[Task details]
Would you please repeat all of the data exactly, omitting the pictures?

[Information]
# # #

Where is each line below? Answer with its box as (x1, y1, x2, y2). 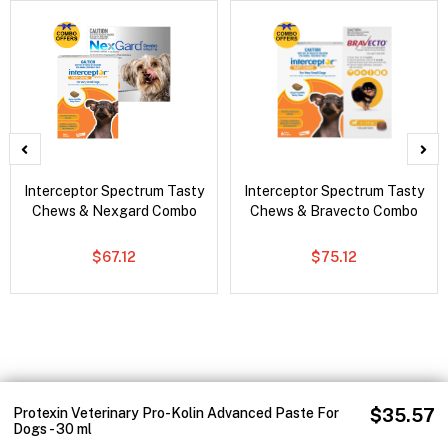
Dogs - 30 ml (13, 420, 93, 437)
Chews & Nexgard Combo (31, 202, 197, 219)
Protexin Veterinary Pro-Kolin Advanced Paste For (13, 404, 340, 421)
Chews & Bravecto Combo (250, 202, 419, 219)

# # #

[Exercise output]
Where is each line below? Answer with its box as (x1, y1, x2, y2). 
Dogs - 30 ml (13, 420, 93, 437)
Chews & Nexgard Combo (31, 202, 197, 219)
Protexin Veterinary Pro-Kolin Advanced Paste For (13, 404, 340, 421)
Chews & Bravecto Combo (250, 202, 419, 219)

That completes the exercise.